» **Extracted records**:
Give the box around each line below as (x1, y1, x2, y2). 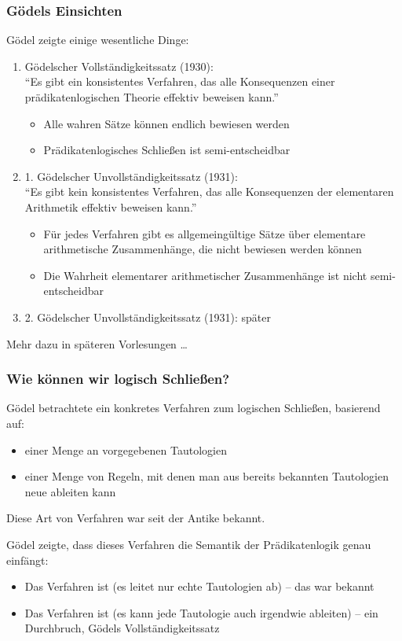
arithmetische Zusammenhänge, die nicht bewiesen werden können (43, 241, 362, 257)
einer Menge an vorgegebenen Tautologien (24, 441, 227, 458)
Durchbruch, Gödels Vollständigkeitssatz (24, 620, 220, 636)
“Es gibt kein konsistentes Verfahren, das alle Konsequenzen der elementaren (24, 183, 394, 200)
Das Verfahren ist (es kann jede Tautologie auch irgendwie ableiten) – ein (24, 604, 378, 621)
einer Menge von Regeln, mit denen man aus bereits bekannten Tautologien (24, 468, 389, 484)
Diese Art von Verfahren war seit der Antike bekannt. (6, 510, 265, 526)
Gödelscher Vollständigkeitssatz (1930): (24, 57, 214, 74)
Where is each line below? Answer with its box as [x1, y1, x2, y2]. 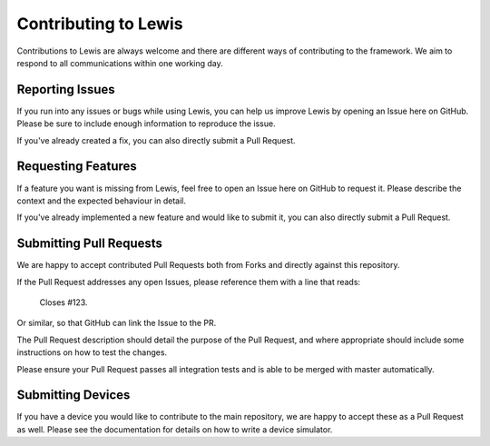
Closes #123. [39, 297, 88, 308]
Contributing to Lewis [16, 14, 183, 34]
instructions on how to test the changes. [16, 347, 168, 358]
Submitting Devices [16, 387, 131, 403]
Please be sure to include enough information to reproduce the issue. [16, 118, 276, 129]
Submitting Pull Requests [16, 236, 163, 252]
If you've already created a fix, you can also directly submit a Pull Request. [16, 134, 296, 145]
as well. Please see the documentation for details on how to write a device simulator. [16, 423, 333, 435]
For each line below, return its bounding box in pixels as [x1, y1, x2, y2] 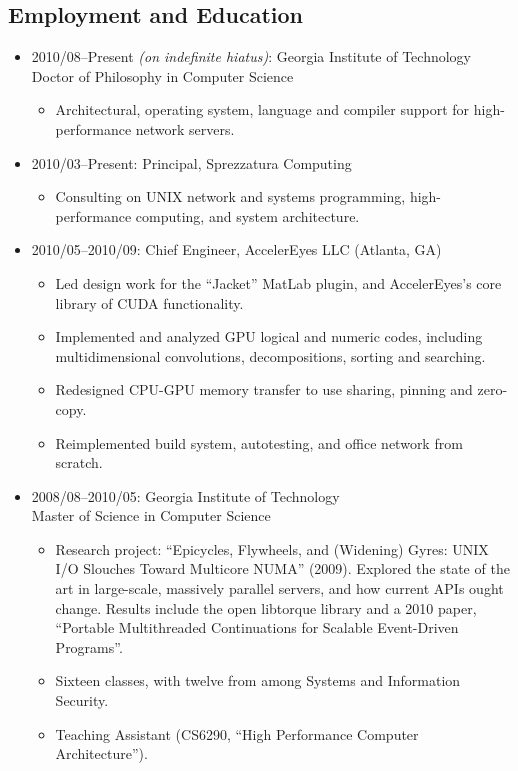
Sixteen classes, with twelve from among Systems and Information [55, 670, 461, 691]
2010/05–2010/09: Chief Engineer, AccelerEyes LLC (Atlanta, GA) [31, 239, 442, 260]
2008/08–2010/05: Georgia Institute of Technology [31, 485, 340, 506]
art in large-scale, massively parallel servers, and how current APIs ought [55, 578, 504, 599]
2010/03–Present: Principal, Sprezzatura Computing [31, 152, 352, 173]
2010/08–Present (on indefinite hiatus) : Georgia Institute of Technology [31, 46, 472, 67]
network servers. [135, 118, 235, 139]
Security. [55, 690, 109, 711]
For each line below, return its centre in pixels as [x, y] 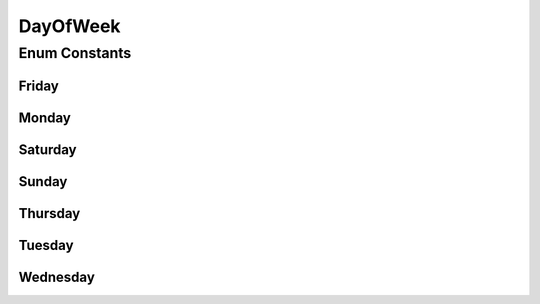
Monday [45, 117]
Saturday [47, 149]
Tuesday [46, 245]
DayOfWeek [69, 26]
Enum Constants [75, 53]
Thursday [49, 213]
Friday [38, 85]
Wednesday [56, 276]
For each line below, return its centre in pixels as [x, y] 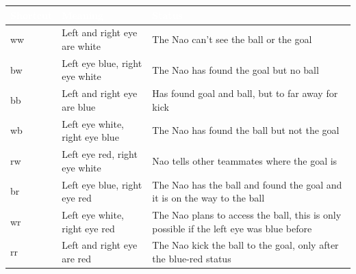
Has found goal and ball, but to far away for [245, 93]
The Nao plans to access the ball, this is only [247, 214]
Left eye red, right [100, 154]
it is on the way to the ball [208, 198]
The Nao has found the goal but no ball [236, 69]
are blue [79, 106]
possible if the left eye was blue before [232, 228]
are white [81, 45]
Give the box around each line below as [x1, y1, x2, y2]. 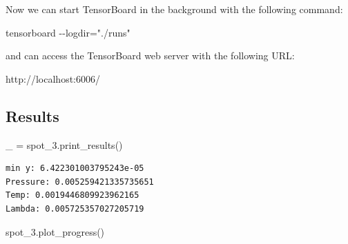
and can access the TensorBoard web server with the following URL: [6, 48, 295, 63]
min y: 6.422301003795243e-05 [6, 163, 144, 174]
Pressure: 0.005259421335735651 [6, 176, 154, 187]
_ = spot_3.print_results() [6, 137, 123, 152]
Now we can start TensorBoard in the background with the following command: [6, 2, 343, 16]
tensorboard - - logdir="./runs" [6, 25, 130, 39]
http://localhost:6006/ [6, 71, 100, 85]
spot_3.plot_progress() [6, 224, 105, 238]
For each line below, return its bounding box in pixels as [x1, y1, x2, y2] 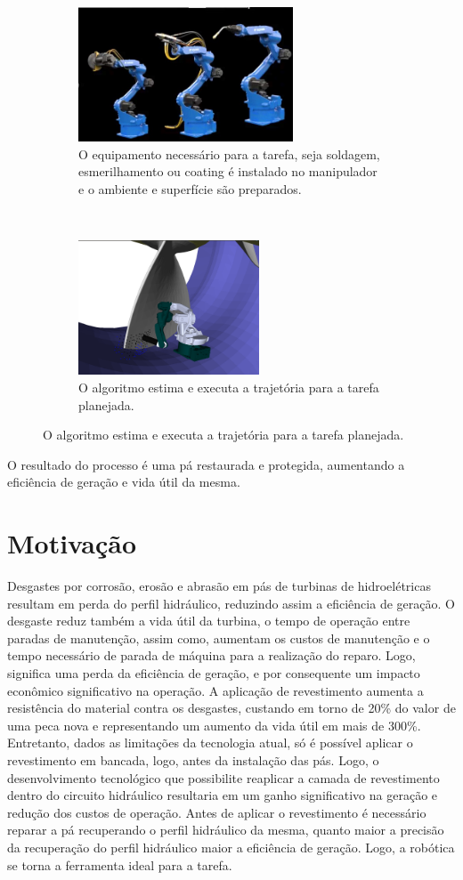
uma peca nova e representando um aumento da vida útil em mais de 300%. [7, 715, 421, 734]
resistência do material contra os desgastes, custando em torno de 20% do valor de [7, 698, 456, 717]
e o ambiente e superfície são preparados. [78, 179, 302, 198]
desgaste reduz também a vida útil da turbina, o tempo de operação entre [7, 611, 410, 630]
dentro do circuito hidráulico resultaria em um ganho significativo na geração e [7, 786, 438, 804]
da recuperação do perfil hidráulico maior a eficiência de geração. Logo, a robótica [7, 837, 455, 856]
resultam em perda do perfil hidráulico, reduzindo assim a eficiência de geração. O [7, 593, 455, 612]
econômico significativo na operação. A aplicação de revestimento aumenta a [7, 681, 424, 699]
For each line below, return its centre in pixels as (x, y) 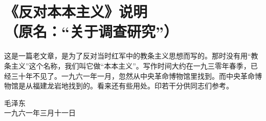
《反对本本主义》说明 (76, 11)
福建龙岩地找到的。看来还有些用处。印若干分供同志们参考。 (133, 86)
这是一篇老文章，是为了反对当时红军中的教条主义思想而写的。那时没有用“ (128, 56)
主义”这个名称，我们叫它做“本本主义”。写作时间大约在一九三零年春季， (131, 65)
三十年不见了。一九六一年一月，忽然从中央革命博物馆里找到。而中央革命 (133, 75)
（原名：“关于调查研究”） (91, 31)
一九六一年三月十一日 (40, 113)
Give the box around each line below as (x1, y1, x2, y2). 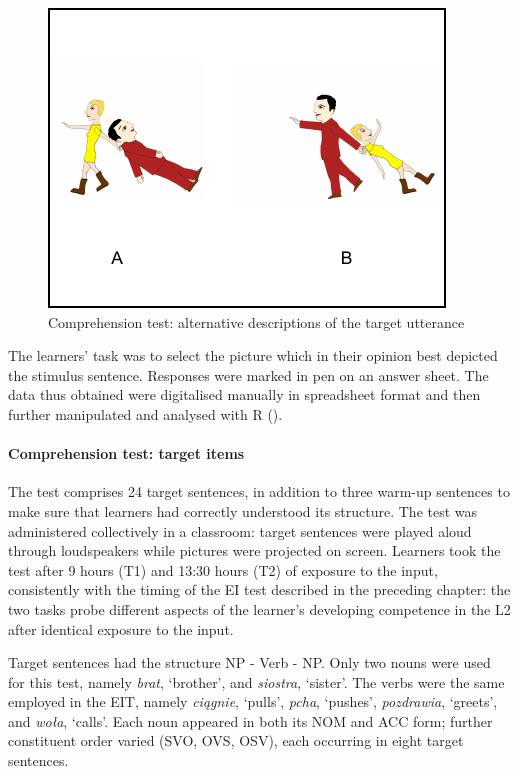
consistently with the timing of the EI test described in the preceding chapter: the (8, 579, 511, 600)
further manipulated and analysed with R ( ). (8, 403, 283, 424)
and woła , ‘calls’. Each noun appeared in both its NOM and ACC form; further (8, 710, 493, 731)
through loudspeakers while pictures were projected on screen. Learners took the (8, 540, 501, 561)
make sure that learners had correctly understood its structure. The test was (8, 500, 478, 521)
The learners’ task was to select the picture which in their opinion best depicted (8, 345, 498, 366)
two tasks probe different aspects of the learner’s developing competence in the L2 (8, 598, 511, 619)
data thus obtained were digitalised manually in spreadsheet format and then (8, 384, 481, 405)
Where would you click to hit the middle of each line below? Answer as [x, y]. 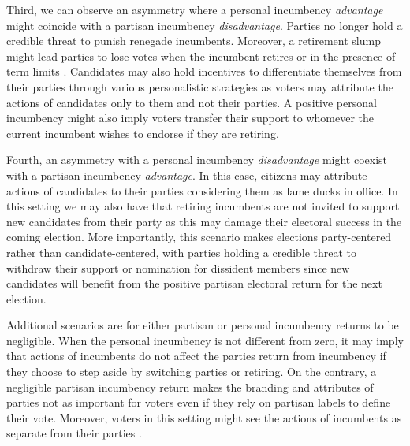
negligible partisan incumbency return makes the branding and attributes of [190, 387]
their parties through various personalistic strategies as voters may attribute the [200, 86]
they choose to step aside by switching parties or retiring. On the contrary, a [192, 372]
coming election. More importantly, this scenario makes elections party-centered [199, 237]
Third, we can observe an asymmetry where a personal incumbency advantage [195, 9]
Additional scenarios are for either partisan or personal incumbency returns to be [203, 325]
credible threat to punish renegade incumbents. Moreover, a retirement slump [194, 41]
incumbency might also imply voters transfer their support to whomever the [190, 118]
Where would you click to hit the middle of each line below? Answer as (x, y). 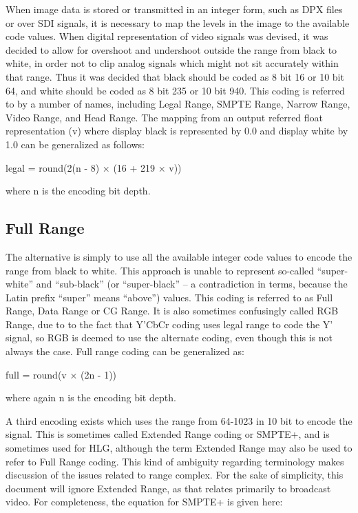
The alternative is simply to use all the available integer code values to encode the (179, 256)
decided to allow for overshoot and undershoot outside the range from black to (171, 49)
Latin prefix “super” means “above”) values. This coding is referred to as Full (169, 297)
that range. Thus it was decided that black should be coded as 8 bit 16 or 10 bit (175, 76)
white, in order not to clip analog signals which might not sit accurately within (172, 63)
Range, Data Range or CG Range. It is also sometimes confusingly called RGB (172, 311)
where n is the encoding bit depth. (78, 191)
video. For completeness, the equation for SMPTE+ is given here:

» **WHAT IS BEING ASKED**: In the lines above, locate the string "test". Copy every line where it occurs.

» **SOLUTION TO THE PROBLEM**:
instructions on how to test the changes. [16, 347, 168, 358]
consistently with the timing of the EI test described in the preceding chapter: the (8, 579, 511, 600)
make sure that learners had correctly understood its structure. The test was (8, 500, 478, 521)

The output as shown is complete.